For P(W) = 0.5, we notice a straight line down the diagonal – which makes sense, given that we know P(W|W) + P(W|L) = 1 for these entries.  For P(W) = 0.667 and P(W) = 0.333, we have the following pairs of P(W|W) and P(L|L):

P(W) = 0.667 — (P(W|W), P(L|L)) = (0.5, 0) or (0.6, 0.2) or (0.7, 0.4) or (0.8, 0.6) or (0.9, 0.8)

P(W) = 0.333 — (P(W|W), P(L|L)) = (0, 0.5) or (0.2, 0.6) or (0.4, 0.7) or (0.6, 0.8) or (0.8, 0.9)

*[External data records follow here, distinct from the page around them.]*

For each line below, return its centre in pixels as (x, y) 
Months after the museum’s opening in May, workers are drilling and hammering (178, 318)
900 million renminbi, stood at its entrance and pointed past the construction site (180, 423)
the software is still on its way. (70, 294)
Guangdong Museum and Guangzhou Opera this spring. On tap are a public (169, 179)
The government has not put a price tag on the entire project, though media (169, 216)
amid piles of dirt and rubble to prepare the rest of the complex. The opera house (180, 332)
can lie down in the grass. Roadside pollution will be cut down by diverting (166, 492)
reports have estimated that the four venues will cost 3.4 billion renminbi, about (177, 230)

So our two-thirds winning team could just never lose two games in a row and play at a .500 clip in games following a win.  Or they could lose a full 80% of their games after a loss, but be just a little bit better at 90% in games after they win!  How could a team that never loses two games in a row be the same as a team that is so prone to prolonged losing streaks?  It’s because we selected this team for its high winning percentage, so even though P(W|W) and P(W|L) actually sum to less in this case (1.1 instead of 1.5), the fact that this team wins more games than it loses means it’ll have more opportunities to go on winning streaks than losing streaks.

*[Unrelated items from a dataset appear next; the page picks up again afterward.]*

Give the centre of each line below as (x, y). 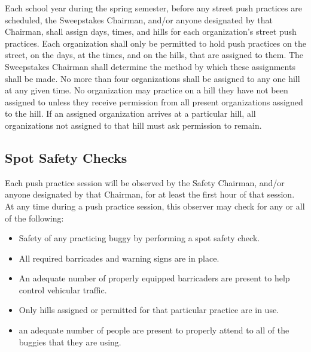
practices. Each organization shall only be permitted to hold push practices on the (155, 43)
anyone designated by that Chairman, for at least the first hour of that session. (150, 194)
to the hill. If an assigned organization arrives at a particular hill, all (130, 113)
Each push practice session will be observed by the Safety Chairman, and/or (145, 182)
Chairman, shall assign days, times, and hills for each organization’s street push (151, 31)
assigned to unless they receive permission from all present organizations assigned (154, 101)
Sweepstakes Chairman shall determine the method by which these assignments (150, 66)
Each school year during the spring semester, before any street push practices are (153, 8)

Likewise, our losing team could never win two games in a row but play at .500 in games following a loss, or they could be the streaky team who wins 80% of games following a win but loses 90% of games following a loss.

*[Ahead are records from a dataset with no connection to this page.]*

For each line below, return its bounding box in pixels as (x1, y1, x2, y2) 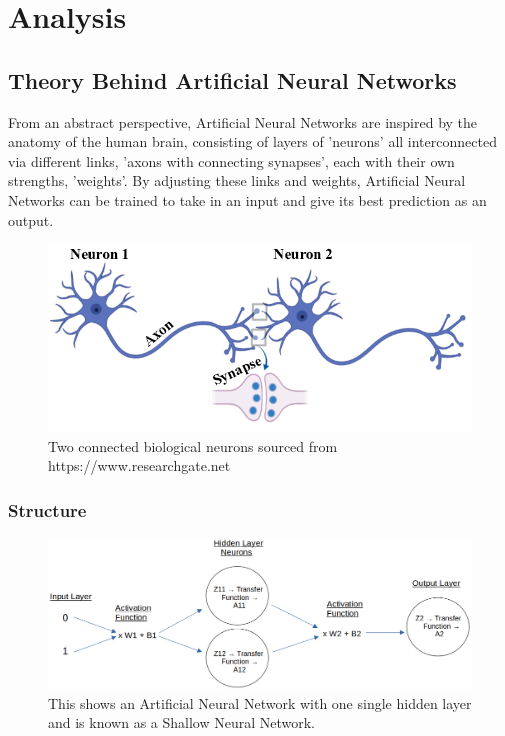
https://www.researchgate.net (48, 455, 231, 476)
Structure (8, 497, 87, 522)
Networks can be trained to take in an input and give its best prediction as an (8, 189, 487, 210)
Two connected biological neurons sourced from (48, 435, 338, 456)
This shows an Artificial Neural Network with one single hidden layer (48, 692, 472, 713)
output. (8, 209, 54, 230)
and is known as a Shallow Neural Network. (48, 712, 316, 733)
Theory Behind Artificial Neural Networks (8, 64, 457, 95)

These scenarios are illustrated below.  The cyan dots correspond to the following pairs of points (P(L|L), P(W)) from top left in a clockwise direction: (0,0.667), (0.8, 0.667), (0.9, 0.333), (0.5, 0.333).  These are exactly the scenarios discussed above.

 

 

These observations indicate a more general property, which will sound trivial once we put it in everyday baseball terms.  If your long-term P(W) is above 0.5, and you have to choose between two ways of improving your club – you can improve your performance after wins, or you can improve your performance after losses – you should choose to improve your performance after wins.  And if your long-term P(W) is below 0.5, you should choose to improve your performance after losses (up until you become an above-average team through your improvements, of course).  In other words, if you expect to win 90 games (and hence lose 72), you want to improve your performance in the 89 or 90 games following your wins rather than in the 71 or 72 games following losses.

Conclusions, Future Steps

I don’t have anything groundbreaking to say about this experiment.  It’s obviously an extremely simplified model of what real streakiness would look like – in the real world, the talent of your starting pitcher matters, your performance in more than just the immediately preceding game matters, as well as numerous other factors that I didn’t account for.  However, I feel comfortable making one tentative conclusion: that the importance of the ace of a playoff contender being a “streak stopper” (i.e. one who can stop losing streaks) may be overstated, simply because the marginal benefit from such a trait is smaller than the marginal benefit from being a “streak continuer.”  I have never heard of an ace referred to as a “streak continuer,” even though this model indicates that on a good team, this is more beneficial than being a “streak stopper”.

I don’t think it’s worth examining historical win-loss data to compare with this model, as this was not intended to be an accurate representation of what actually happens; rather more of a fun mathematical exploration of Markov chains applied to baseball.

Thank you for reading!  Questions, comments, and criticisms are welcome.